Posts tagged ‘Regex’

Regular Expressions in C#(including a new comprehensive email pattern)

Of course C# support regular expressions. I happen to have learned regular expression in my dealing with FreeBSD, shell scripting, php, and other open source work. So naturally I would want to add this as a skill as I develop in C#.

What is a Regular Expression?

This is a method in code or script to describe the format or pattern of a string.

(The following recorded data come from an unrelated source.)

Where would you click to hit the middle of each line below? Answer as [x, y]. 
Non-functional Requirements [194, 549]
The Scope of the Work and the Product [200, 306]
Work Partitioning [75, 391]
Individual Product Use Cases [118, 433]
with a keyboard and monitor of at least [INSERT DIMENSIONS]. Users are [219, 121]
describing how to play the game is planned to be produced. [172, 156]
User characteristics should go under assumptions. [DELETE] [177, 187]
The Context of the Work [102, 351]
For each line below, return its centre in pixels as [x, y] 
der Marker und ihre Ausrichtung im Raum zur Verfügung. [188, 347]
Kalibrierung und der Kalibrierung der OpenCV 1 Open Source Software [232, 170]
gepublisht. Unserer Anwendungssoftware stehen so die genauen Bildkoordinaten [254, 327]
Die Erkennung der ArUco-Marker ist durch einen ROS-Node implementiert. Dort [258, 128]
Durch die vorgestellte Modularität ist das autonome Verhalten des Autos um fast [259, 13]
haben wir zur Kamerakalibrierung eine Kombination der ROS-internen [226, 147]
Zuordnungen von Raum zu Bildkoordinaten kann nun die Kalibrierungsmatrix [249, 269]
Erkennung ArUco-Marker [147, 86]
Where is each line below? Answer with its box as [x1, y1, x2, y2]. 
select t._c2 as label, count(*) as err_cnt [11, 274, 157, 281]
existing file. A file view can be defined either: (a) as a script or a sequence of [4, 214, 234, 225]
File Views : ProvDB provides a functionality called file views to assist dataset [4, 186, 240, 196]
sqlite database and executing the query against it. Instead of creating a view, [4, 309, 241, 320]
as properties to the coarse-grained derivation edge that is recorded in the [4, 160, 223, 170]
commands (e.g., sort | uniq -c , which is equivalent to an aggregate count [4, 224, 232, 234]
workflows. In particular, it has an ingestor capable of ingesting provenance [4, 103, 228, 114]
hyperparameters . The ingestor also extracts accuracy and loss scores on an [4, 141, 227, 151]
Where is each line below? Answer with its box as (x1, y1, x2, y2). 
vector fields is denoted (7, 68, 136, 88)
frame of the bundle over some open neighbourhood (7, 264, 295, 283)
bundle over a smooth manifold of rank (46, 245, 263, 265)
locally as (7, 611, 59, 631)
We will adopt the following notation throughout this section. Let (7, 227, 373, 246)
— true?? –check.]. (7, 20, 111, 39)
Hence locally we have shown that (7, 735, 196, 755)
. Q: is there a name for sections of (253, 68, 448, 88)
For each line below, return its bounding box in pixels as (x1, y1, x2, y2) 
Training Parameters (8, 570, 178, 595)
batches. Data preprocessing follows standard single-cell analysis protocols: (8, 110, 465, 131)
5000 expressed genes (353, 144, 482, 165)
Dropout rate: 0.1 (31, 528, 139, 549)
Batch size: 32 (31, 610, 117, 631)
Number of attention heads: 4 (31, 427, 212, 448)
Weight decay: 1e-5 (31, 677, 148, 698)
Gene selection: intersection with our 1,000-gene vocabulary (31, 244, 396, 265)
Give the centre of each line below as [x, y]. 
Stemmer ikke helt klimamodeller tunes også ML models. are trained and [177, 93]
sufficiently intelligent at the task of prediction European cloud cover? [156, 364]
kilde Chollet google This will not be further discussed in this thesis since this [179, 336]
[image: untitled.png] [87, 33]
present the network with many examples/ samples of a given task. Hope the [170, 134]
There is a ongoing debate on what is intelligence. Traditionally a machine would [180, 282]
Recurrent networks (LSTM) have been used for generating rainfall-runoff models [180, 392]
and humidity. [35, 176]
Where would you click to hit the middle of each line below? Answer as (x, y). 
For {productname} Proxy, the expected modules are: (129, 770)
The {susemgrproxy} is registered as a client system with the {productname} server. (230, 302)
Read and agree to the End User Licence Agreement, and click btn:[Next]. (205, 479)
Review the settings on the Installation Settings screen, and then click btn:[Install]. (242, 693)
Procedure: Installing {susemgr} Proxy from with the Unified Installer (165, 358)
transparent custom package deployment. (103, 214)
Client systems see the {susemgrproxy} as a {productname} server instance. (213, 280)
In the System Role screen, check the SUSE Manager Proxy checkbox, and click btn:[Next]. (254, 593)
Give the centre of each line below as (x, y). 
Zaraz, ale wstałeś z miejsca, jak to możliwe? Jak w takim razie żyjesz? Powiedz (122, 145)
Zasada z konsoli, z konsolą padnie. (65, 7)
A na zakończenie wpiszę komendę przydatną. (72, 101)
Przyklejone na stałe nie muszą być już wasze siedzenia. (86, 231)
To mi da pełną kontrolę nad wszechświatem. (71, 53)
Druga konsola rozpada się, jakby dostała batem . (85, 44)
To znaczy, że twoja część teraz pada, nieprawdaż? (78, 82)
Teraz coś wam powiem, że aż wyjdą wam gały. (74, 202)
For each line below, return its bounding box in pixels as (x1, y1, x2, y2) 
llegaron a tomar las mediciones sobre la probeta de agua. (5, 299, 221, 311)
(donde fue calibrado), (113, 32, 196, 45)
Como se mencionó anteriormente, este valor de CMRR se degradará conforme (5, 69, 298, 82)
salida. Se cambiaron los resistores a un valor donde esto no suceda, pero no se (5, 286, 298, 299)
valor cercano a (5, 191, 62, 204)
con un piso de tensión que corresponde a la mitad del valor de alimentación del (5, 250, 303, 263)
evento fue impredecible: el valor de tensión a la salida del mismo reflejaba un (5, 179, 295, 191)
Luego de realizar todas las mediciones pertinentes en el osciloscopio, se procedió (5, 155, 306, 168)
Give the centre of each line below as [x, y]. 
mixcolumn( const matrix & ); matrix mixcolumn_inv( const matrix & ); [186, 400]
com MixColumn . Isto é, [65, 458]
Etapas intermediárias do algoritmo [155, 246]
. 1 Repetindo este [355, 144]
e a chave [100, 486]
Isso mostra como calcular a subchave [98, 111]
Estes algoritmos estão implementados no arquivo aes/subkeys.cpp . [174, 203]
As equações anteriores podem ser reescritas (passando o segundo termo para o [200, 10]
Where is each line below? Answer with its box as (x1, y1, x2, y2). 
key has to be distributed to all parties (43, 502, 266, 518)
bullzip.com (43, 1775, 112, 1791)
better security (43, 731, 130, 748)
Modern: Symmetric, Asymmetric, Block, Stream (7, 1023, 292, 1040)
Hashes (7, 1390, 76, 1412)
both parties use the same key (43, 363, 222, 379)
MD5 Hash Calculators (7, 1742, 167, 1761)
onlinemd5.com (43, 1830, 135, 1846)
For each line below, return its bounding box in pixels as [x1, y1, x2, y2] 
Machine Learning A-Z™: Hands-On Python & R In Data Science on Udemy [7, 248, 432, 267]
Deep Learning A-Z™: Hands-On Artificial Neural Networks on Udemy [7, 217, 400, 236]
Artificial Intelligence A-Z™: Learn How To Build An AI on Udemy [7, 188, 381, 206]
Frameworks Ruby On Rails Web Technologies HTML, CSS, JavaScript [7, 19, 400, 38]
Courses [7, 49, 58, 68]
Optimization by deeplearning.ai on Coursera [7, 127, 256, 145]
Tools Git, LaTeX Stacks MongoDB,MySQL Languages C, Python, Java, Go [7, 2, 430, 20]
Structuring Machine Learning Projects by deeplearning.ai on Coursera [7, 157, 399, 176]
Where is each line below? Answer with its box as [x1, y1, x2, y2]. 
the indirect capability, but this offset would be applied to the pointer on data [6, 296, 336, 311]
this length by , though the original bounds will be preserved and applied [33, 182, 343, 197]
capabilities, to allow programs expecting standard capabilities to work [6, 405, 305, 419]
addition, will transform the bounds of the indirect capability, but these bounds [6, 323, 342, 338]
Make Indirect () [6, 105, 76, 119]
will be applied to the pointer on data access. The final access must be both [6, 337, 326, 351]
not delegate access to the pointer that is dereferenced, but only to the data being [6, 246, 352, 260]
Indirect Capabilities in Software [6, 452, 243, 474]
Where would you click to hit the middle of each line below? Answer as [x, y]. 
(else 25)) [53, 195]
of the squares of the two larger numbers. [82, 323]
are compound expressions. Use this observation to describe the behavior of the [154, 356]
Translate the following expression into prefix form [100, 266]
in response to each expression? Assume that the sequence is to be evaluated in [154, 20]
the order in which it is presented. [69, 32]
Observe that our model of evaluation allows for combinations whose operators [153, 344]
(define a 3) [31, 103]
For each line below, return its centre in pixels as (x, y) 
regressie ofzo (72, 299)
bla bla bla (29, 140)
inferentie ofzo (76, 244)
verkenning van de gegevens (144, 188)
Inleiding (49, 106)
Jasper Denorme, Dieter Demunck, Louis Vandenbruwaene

For example, look at an email address:

someuser@somedomain.tld

It is important to understand that we are not trying to compare the email string against another string, we are trying to compare the string against a pattern.

To verify the email was in the correct format using String functions, it would take dozens of different functions running one after another.  However, with a regular expression, a proper email address can be verified in one single function.

So instead regular expression is a language, almost like a scripting language in itself, for defining character patterns.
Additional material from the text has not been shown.